You may also see these tools classified as data cleansing tools, though here we should make a careful distinction. While data cleansing definitively can encompass the ETL functions, most true data cleansing tools are not architected to perform true ETL and, vice versa, most ETL tools provide only limited true data cleansing functions.

A quick example can show the difference between the two types of tools. Suppose you have an input data file containing the full name of a customer on an account. Particularly in financial services, this data may contain any manner of formats; but for this example, let's use "John S. and Mary Smith." A true data-cleansing tool will possess integrated functions to parse this phrase into the two named account holders, "John S. Smith" and "Mary Smith." This type of complex string parsing is not generally a strong function of an ETL tool. On the other hand, the ETL tool will generally be better at efficiently looking up the name "Mary Smith" in a relational database customer table and returning the integer numeric key value related to the "Mary Smith" customer name.
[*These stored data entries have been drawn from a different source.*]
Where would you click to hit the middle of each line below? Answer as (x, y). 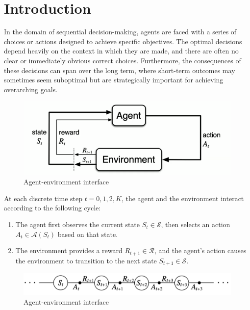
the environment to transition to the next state (86, 260)
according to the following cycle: (52, 208)
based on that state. (88, 234)
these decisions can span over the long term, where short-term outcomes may (120, 70)
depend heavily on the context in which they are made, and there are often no (121, 51)
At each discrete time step (43, 198)
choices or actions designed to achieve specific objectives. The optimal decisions (123, 41)
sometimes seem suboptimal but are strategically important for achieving (114, 80)

There are more than 75 tools on the market that purport to have some ETL function. These may be classified according to function, engine type and development environment.
Function
The tools fall into several general categories:
EtL Tools – These "small t" tools emphasize the extraction and loading processes and should actually be referred to as data migration tools instead of full-function ETL processors.
eTL or ETl Tools – These "small e" or "small l" tools typically accept only a specific input or output type, such as a flat file source or a specific database format, but offer fairly robust transformation functions within the processing engine.
eTl Tools – These "capital T" tools perform the data transformation step relatively well, but may lack efficient connectivity to many of the common data formats that may be encountered.
ETL Tools – These "complete" ETL tools provide a rich mix of functionality and connectivity, but may be significantly more expensive than tools found in the other categories. For extremely complex projects or those attempting to process massive amounts of data, these tools may present the only true option for ensuring success in the ETL phase of the project. In other cases, this class of tool may offer features that simply are not required in the existing environment.
Engine Type
The engine type classification segments the tools by how the developed ETL processes are executed. Typically, the tools encountered fall into one of two categories: server engine or client engine. The server engine allows execution of multiple concurrent jobs from more than one developer. Server engines generally take advantage of multiple CPUs and are designed to coordinate and manage the execution of multiple simultaneous routines.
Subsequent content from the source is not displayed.